━━ ENTRIES SUPPLIED

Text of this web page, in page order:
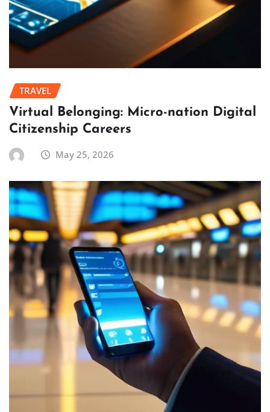
TRAVEL
Virtual Belonging: Micro-nation Digital
Citizenship Careers
May 25, 2026
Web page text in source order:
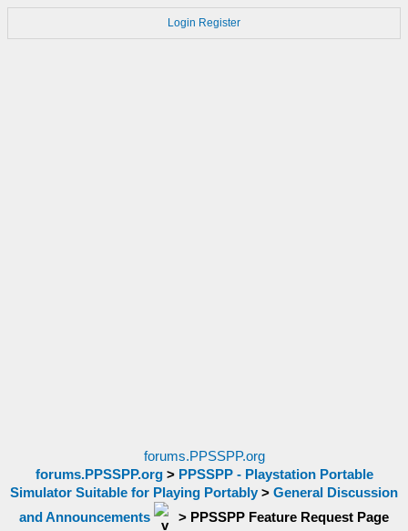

━━━━

> AIM OF THE EXERCISE
Write the data above out again exactly, every line of it, and exclude the pictures.

> RESPONSE BOX
Text of this web page, in page order:
TRAVEL
Virtual Belonging: Micro-nation Digital
Citizenship Careers
May 25, 2026
Web page text in source order:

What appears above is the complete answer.